# Leprechaun (Rainbow Machine)



## thedwest (Oct 2, 2019)

Just finished this one up. Really weird pedal and not sure how I would realistically use it but definitely fun for replicating humpback whale sounds! Really fine tuning the knobs, you can get a cool pitchy reverb sound. Credit to K Pedals for mentioning these *connectors* in another thread. Game changer for when I need to remove everything from the enclosure once its soldered in.


----------



## Barry (Oct 3, 2019)

Nice, yeah those connectors would be handy


----------



## Ktid (Nov 1, 2019)

Looks fantastic! Where did you get some of the integrated circuits?


----------



## thedwest (Nov 1, 2019)

Ktid said:


> Looks fantastic! Where did you get some of the integrated circuits?

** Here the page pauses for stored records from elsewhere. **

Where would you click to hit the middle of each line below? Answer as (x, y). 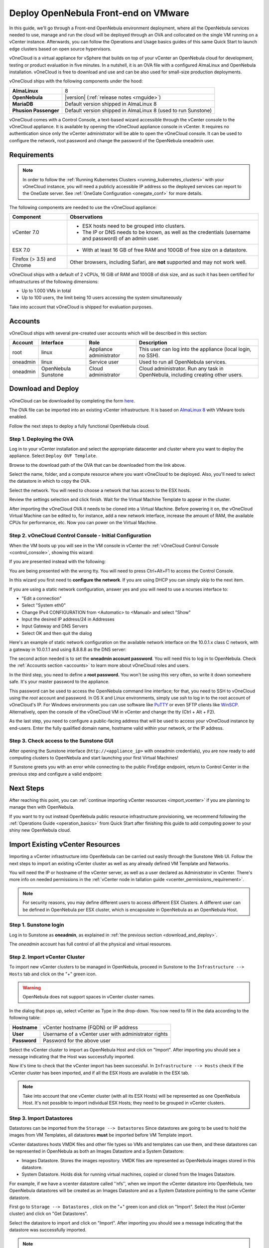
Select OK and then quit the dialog (57, 633)
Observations (86, 217)
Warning (32, 988)
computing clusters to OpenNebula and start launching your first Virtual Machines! (94, 758)
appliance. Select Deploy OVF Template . (53, 456)
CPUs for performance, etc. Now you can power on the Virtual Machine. (83, 523)
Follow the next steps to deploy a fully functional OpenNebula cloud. (79, 426)
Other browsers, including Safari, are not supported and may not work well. (158, 262)

I had the FV-1 pre-soldered and I grabbed most from Tayda and the L78L33 from the PedalPCB store.


----------



## p_wats (Nov 1, 2019)

Looks great! Fun, but weird pedal, for sure. I found having the relay switching boards on each of the stomps very helpful for quick punch in/out, etc.


----------



## Ktid (Nov 1, 2019)

Yeah I was thinking the FV-1 pre-solder would be best, its just out of stock right now.


----------



## Ktid (Nov 11, 2019)

thedwest, how does one go about printing the sticker like your pedal?


----------



## Barry (Nov 11, 2019)

Ktid said:


> thedwest, how does one go about printing the sticker like your pedal?


Pretty sure he hand paints them


----------



## Ktid (Nov 11, 2019)

Looking at the photo you can see at the bottom corner how it has a small lip and the aluminum box. So I am assuming it is a sticker that was either printed on or painted.


----------



## thedwest (Nov 11, 2019)

For enclosures like this one, I print the designs out on photo paper, spray a clear coat on to seal, then glue it on the drilled enclosure. Then cut out the holes and then another clear coat. Probably not a great solution for gigging but for around the house use, I haven't had any issues with wear yet. I've used laser and inkjet and matte and gloss papers all with similar results for durability just a different finish look.


----------



## Chuck D. Bones (Nov 12, 2019)

Beautiful!


----------